Start your answer with the line containing "corporate titan. When" and end it with the last line of the records below, retyping every line between exactly and adding nothing.

━━ Dataset records

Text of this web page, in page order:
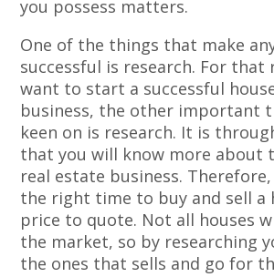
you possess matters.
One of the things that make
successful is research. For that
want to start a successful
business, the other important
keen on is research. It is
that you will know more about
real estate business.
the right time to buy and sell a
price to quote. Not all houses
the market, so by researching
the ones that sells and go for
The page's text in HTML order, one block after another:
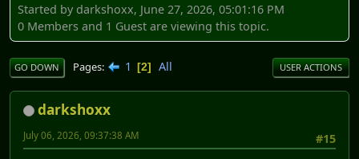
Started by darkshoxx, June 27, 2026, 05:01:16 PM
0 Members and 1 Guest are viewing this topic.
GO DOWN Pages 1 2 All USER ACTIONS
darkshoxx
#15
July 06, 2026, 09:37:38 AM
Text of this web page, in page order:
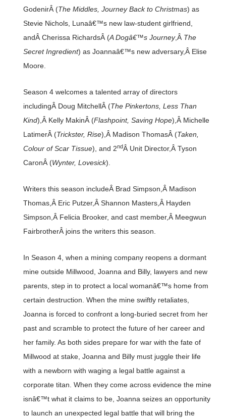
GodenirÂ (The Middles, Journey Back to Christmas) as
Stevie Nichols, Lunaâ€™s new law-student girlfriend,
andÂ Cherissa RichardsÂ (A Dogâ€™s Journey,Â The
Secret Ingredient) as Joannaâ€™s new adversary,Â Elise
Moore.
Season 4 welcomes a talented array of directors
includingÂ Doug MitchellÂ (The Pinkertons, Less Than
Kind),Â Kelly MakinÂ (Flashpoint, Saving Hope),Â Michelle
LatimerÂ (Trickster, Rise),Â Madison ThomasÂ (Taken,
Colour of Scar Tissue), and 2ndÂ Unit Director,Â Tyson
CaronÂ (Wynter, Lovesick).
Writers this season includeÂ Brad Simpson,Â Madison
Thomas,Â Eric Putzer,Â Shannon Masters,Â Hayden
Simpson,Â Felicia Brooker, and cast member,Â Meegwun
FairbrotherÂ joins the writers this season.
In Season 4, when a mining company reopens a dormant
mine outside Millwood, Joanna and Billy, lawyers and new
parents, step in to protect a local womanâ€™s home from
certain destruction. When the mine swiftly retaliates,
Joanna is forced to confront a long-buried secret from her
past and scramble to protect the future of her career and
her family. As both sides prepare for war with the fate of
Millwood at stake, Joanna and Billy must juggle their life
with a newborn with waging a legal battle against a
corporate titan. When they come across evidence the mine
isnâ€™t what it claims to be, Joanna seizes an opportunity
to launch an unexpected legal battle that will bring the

━━━━

Exercise result ::
corporate titan. When they come across evidence the mine
isnâ€™t what it claims to be, Joanna seizes an opportunity
to launch an unexpected legal battle that will bring the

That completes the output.